RHEL, CentOS, Rocky Linux and Fedora
On RHEL based systems, the package is named bcc-tools
. After installing it, use the following command to profile the memory usage:
sudo /usr/share/bcc/tools/memleak -p $(pidof mariadbd) | tee memleak.log
Ubuntu and Debian
On Ubuntu/Debian the package is named bpfcc-tools
. After installing it, use the following command to profile the memory usage:
sudo memleak-bpfcc -p $(pidof mariadbd) | tee memleak.log
Jemalloc Heap Profiling
Jemalloc is an alternative to the default glibc memory allocator. It is capable of analyzing the heap memory usage of a process which allows it to be used to detect all sorts of memory usage problems with a lower overhead compared to tools like Valgrind. Unlike the ASAN and LSAN sanitizers, it is capable of detecting cases where memory doesn't actually leak but keeps growing with no upper limit (e.g. items get appended to a list but are never removed).
Ubuntu and Debian
To enable jemalloc, the packages for it must be first installed from the system repositories.

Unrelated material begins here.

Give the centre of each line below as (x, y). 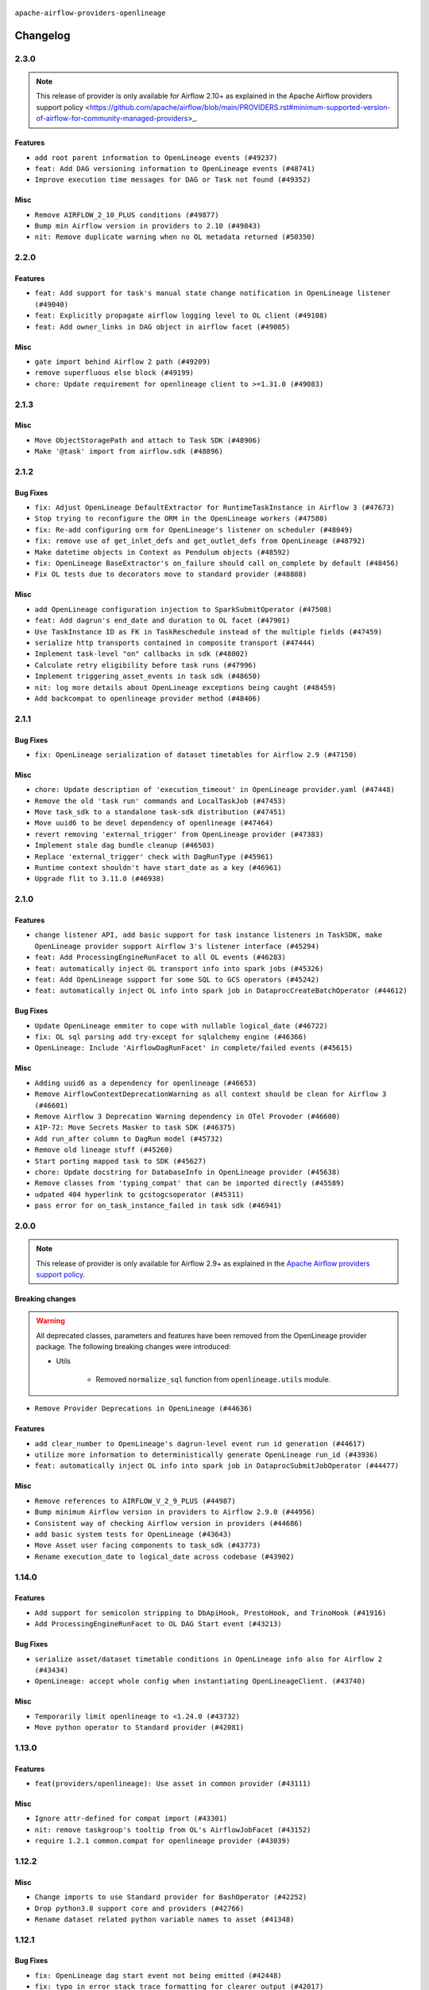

Ubuntu 20.04 requires the following packages to be installed for jemalloc profiling:
apt-get -y install libjemalloc2 libjemalloc-dev binutils graphviz ghostscript gv
RHEL, CentOS, Rocky Linux and Fedora
On all RHEL based systems, the package name is jemalloc
. The jeprof
tool is in the jemalloc-devel
package:
dnf -y install jemalloc jemalloc-devel
Configuring Jemalloc for Heap Profiling
Once installed, edit the systemd service file with systemctl edit mariadbd
and add the following lines into it. The path to the libjemalloc.so
file is OS-specific so make sure it points to the correct file. The example here is for Ubuntu and Debian environments.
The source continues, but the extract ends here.